━━━━━ GIVEN RECORDS ━━━━━
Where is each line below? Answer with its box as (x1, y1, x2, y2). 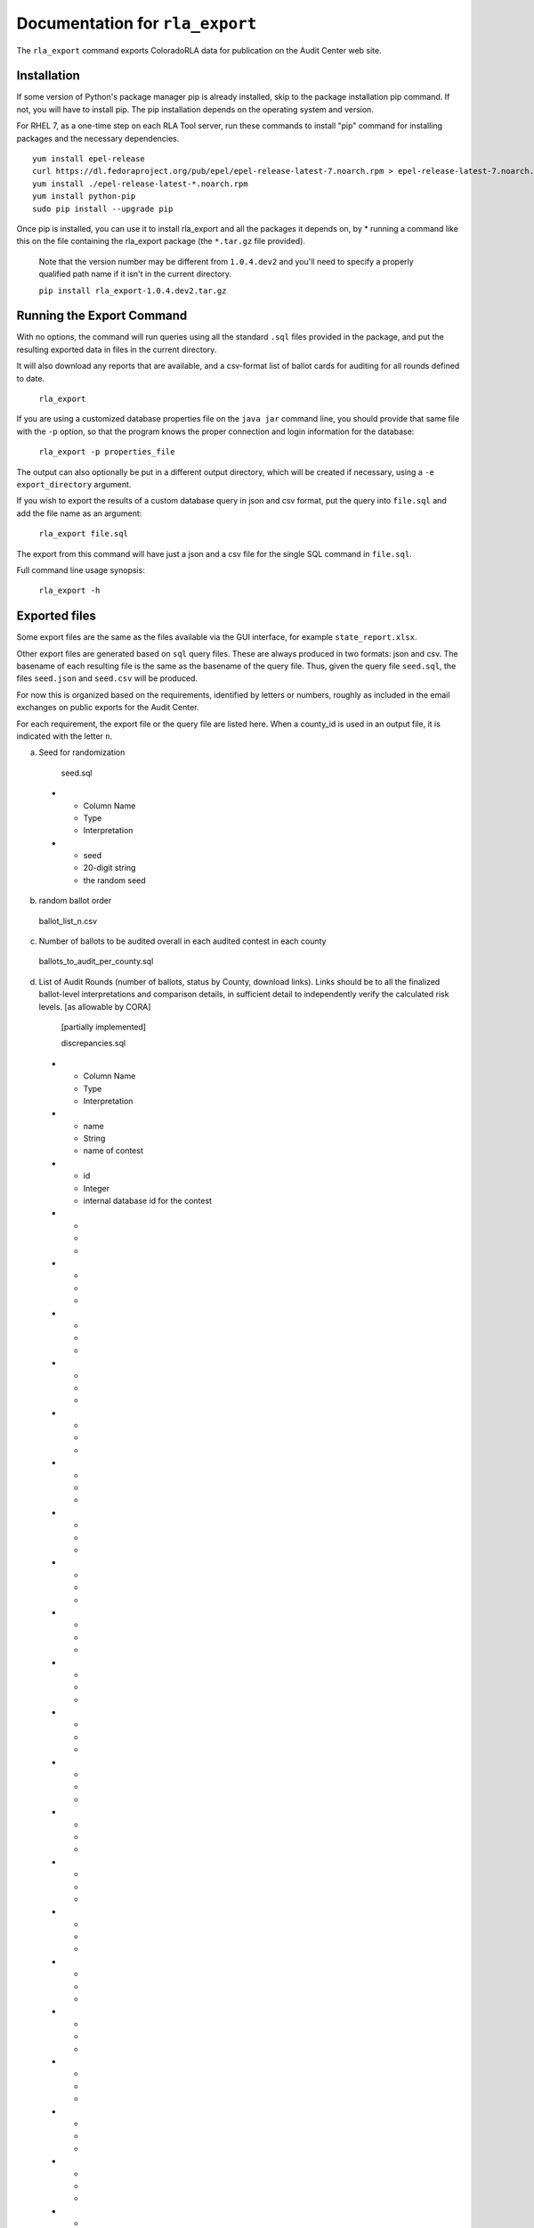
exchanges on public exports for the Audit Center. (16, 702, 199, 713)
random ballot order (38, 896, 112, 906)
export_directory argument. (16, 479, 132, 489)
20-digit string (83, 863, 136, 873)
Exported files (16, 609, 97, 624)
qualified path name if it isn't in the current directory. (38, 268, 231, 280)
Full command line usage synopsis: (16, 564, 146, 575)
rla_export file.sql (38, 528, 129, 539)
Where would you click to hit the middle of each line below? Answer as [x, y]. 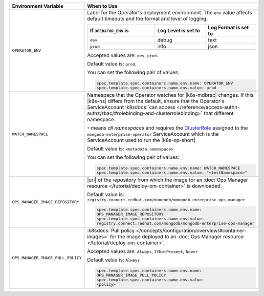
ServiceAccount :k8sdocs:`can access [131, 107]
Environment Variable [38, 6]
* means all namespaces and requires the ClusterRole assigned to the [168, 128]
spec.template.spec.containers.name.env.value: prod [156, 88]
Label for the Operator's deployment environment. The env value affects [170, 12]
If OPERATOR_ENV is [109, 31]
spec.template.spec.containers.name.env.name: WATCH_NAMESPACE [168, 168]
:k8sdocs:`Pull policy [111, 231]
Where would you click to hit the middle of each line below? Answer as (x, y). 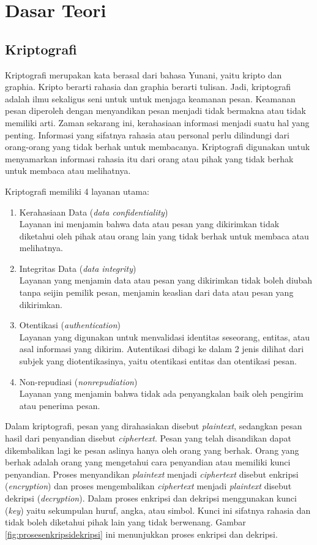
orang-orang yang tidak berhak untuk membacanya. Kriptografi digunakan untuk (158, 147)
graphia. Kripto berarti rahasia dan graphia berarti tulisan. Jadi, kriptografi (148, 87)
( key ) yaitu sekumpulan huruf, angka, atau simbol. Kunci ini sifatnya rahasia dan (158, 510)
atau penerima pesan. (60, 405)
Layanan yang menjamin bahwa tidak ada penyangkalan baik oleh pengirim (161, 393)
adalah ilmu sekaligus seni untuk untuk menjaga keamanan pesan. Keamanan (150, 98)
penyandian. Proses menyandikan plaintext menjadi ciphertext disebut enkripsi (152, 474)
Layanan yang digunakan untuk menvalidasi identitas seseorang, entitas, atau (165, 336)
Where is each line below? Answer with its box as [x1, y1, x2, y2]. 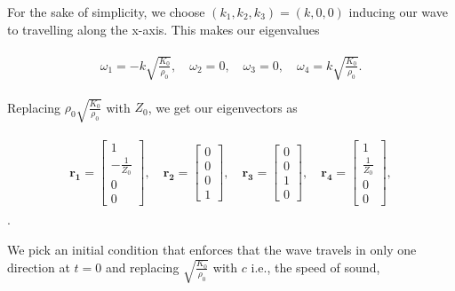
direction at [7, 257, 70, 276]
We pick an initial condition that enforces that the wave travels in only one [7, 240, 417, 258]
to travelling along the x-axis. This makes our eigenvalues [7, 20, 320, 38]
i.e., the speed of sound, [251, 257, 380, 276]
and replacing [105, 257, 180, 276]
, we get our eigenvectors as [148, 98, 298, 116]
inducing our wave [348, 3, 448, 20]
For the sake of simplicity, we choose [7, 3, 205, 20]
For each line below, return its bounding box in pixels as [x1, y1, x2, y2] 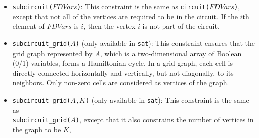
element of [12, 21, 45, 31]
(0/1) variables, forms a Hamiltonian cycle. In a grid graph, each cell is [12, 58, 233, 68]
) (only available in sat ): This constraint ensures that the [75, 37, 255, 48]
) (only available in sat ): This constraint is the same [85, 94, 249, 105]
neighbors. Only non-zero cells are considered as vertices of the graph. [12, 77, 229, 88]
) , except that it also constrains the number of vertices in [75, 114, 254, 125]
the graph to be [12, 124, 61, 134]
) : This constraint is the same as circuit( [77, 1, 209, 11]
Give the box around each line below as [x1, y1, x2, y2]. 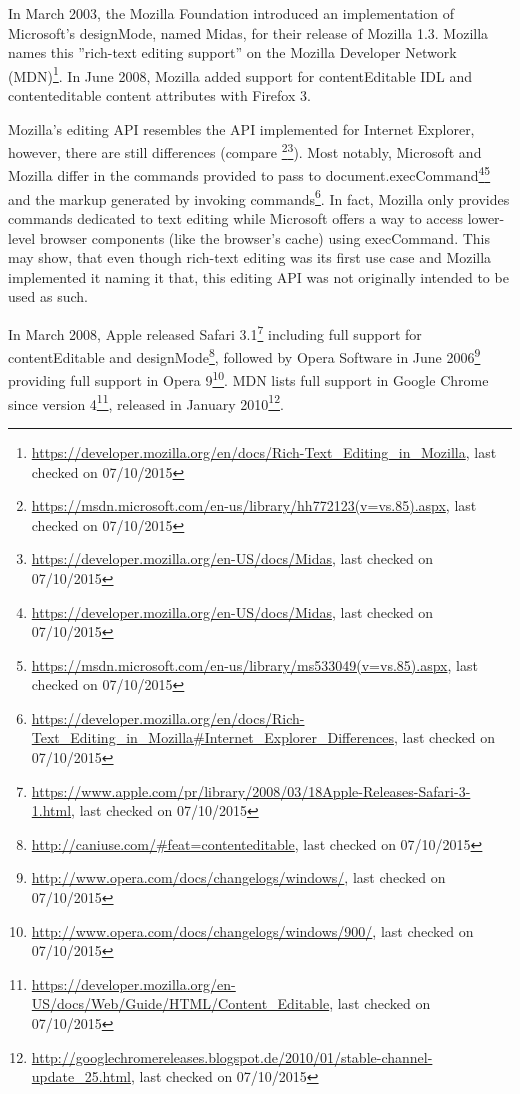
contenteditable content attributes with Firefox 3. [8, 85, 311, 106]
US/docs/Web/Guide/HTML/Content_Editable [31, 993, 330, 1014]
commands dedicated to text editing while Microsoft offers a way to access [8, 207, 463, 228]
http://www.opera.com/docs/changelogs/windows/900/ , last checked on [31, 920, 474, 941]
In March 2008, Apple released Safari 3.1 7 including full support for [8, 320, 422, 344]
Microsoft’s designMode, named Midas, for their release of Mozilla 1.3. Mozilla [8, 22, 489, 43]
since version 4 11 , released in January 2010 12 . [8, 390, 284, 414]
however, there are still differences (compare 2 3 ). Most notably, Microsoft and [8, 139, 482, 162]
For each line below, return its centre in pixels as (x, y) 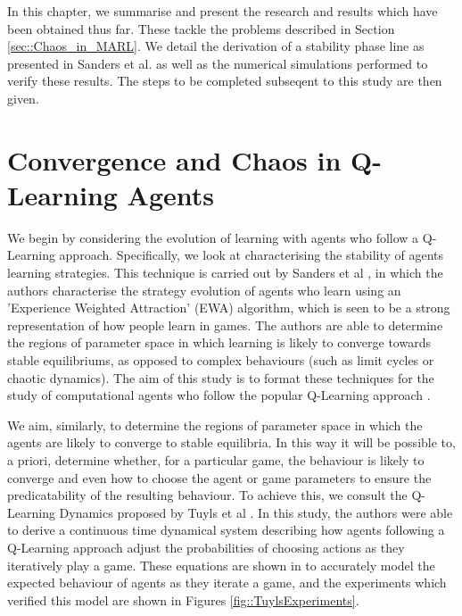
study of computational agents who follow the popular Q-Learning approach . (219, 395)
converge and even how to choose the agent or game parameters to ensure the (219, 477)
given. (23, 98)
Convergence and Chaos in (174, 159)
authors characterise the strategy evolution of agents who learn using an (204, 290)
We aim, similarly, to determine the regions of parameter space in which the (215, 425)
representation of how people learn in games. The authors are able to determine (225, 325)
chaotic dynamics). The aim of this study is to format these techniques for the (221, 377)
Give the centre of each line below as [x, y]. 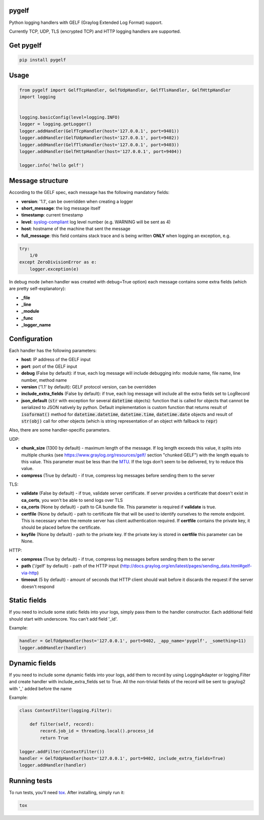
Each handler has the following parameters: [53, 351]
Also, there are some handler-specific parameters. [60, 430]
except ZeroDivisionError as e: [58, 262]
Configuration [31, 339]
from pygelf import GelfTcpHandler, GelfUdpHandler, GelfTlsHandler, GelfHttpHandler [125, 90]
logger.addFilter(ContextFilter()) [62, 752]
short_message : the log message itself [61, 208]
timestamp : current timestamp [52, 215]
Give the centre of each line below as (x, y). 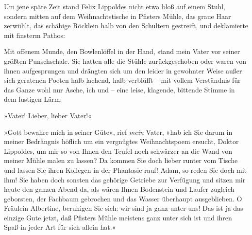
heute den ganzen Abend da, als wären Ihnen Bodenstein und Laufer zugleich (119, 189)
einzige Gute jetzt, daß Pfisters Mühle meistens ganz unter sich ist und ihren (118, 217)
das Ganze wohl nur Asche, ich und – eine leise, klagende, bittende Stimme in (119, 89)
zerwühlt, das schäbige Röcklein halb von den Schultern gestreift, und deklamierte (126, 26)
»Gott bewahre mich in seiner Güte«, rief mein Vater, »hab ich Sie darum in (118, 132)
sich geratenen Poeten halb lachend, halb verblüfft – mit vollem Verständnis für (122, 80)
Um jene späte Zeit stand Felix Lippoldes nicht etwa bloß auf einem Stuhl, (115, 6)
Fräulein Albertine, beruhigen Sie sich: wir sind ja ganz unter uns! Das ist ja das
━━━━━
__TASK GOAL__
Using the data above, copy exactly the lines from the one containing "neighbors. Only non-zero" to the one containing "however, there are", inclusive. Exclude the pictures.

__ANSWER BOX__
neighbors. Only non-zero cells are considered as vertices of the graph. [12, 77, 229, 88]
) , except that it also constrains the number of vertices in [75, 114, 254, 125]
the graph to be [12, 124, 61, 134]
) : This constraint is the same as circuit( [77, 1, 209, 11]
Give the box around each line below as [x1, y1, x2, y2]. 
contenteditable content attributes with Firefox 3. [8, 85, 311, 106]
US/docs/Web/Guide/HTML/Content_Editable [31, 993, 330, 1014]
commands dedicated to text editing while Microsoft offers a way to access [8, 207, 463, 228]
http://www.opera.com/docs/changelogs/windows/900/ , last checked on [31, 920, 474, 941]
In March 2008, Apple released Safari 3.1 7 including full support for [8, 320, 422, 344]
Microsoft’s designMode, named Midas, for their release of Mozilla 1.3. Mozilla [8, 22, 489, 43]
since version 4 11 , released in January 2010 12 . [8, 390, 284, 414]
however, there are still differences (compare 2 3 ). Most notably, Microsoft and [8, 139, 482, 162]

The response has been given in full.